#### Task to carry out:
Work through the data line by line, gathering every line that has the word "there".

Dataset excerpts
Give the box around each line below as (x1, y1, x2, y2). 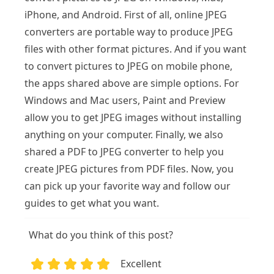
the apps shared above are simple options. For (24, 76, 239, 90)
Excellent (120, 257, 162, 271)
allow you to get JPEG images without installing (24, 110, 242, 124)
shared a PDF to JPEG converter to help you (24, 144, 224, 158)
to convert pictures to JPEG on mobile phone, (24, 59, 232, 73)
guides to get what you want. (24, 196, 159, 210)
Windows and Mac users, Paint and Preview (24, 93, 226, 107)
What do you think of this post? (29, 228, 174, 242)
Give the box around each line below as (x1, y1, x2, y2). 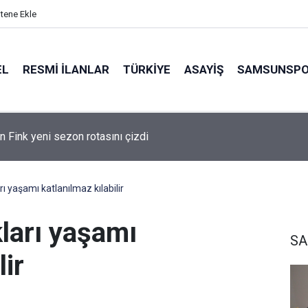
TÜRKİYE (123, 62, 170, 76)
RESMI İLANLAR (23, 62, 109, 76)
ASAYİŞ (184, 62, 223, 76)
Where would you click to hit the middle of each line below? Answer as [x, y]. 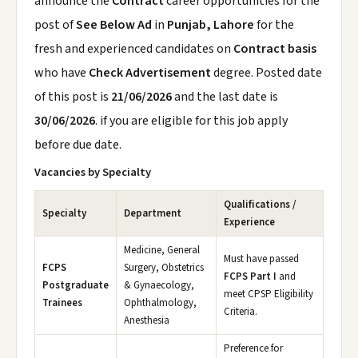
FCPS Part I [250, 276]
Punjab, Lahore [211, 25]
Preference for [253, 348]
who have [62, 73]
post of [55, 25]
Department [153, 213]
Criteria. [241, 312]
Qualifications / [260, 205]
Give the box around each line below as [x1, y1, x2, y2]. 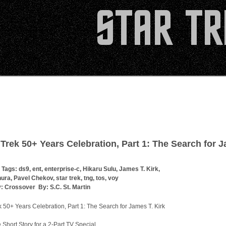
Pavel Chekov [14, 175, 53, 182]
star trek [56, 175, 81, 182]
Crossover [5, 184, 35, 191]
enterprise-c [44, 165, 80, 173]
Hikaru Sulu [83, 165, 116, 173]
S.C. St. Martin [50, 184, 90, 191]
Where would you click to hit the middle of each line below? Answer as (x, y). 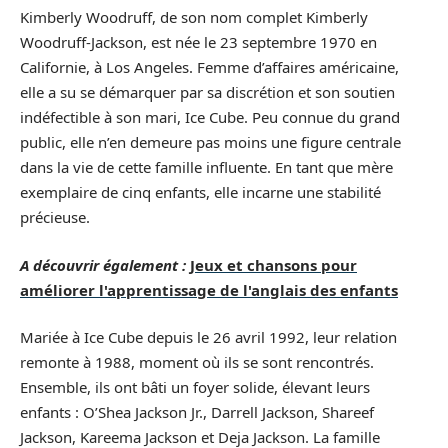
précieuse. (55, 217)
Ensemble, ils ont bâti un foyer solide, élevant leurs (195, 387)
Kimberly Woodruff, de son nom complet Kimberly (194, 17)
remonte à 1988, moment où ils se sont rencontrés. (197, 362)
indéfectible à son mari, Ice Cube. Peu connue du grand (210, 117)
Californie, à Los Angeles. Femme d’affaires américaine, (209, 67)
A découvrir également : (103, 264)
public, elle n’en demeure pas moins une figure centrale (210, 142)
---
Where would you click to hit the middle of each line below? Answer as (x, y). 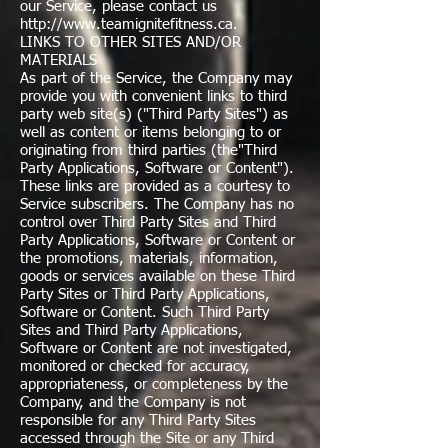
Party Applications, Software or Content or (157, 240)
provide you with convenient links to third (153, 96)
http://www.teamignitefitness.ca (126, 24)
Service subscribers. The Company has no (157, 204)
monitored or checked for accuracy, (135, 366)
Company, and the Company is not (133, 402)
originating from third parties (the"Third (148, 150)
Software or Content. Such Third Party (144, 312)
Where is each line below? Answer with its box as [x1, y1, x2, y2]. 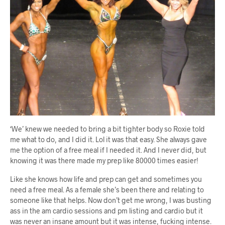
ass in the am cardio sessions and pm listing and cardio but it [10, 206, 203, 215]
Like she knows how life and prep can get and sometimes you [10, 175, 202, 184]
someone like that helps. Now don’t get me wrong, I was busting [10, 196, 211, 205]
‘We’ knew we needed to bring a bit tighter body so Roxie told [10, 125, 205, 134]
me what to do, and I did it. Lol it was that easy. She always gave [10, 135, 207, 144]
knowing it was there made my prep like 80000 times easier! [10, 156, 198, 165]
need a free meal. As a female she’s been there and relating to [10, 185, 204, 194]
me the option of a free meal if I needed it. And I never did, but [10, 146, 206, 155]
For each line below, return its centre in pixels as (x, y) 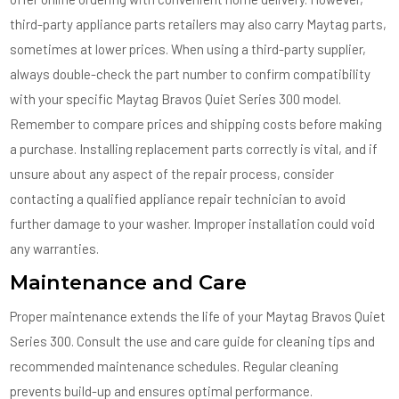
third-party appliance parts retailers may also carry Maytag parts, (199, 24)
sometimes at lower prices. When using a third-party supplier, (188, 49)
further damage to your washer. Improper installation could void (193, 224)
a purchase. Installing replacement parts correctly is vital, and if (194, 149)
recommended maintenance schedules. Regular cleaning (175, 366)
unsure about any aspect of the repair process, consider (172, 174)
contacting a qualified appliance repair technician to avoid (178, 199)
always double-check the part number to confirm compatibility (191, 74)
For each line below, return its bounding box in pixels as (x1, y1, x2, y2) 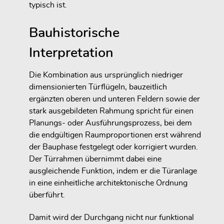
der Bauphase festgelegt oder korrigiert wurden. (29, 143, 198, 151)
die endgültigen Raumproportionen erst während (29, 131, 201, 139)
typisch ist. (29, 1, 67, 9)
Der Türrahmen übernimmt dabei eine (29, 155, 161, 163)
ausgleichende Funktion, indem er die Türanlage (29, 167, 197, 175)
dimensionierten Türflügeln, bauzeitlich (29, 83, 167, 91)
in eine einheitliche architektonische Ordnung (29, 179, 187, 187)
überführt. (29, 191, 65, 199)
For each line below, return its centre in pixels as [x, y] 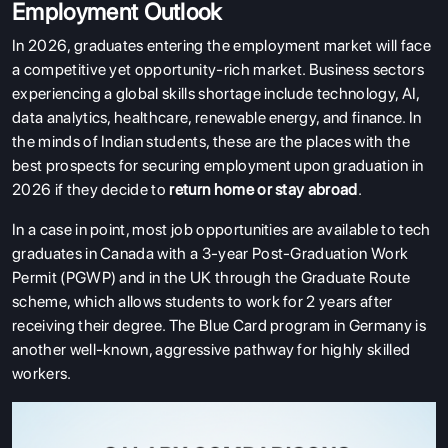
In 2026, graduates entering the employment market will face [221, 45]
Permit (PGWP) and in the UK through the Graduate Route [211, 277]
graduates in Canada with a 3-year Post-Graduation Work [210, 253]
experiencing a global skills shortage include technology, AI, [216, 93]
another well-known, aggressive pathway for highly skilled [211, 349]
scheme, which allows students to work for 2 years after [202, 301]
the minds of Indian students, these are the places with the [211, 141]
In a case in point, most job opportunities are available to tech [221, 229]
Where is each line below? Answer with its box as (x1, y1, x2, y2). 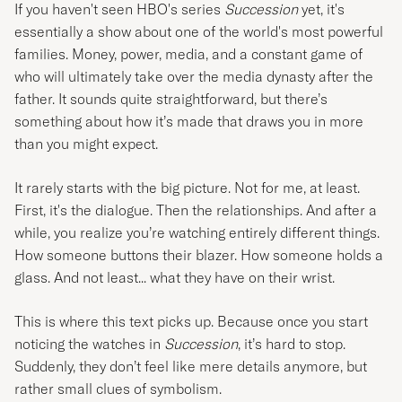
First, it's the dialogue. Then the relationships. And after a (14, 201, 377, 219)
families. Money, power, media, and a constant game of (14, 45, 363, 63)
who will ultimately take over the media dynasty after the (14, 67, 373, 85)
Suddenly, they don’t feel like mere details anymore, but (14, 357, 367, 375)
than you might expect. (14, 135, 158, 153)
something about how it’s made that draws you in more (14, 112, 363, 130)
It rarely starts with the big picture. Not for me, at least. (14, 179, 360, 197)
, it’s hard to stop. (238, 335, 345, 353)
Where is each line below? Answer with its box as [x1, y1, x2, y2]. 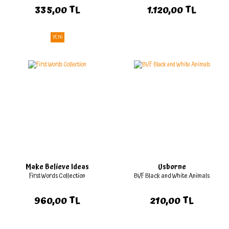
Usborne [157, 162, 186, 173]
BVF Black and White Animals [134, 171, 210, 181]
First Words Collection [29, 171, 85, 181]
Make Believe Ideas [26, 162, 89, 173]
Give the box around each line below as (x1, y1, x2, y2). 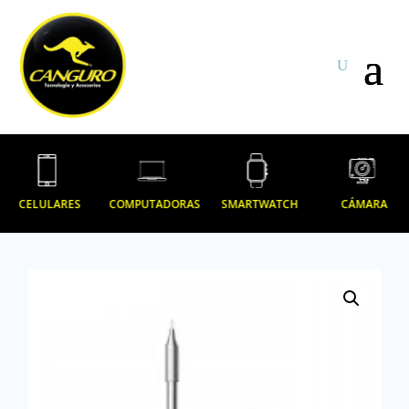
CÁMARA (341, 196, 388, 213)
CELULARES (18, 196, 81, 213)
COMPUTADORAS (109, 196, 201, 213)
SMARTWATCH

#### Answer space:
knowing it was there made my prep like 80000 times easier! [10, 156, 198, 165]
need a free meal. As a female she’s been there and relating to [10, 185, 204, 194]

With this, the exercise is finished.